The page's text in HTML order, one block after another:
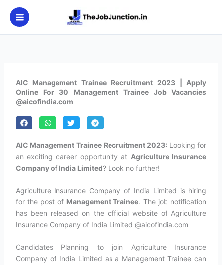
content
AIC Management Trainee Recruitment 2023 | Apply
Online For 30 Management Trainee Job Vacancies
@aicofindia.com
AIC Management Trainee Recruitment 2023: Looking for
an exciting career opportunity at Agriculture Insurance
Company of India Limited? Look no further!
Agriculture Insurance Company of India Limited is hiring
for the post of Management Trainee. The job notification
has been released on the official website of Agriculture
Insurance Company of India Limited @aicofindia.com
Candidates Planning to join Agriculture Insurance
Company of India Limited as a Management Trainee can

* **WORK TO COMPLETE**:
The material above should be repeated word for word, with every picture omitted.

* **OUTPUT OF THE EXERCISE**:
The page's text in HTML order, one block after another:
content
AIC Management Trainee Recruitment 2023 | Apply
Online For 30 Management Trainee Job Vacancies
@aicofindia.com
AIC Management Trainee Recruitment 2023: Looking for
an exciting career opportunity at Agriculture Insurance
Company of India Limited? Look no further!
Agriculture Insurance Company of India Limited is hiring
for the post of Management Trainee. The job notification
has been released on the official website of Agriculture
Insurance Company of India Limited @aicofindia.com
Candidates Planning to join Agriculture Insurance
Company of India Limited as a Management Trainee can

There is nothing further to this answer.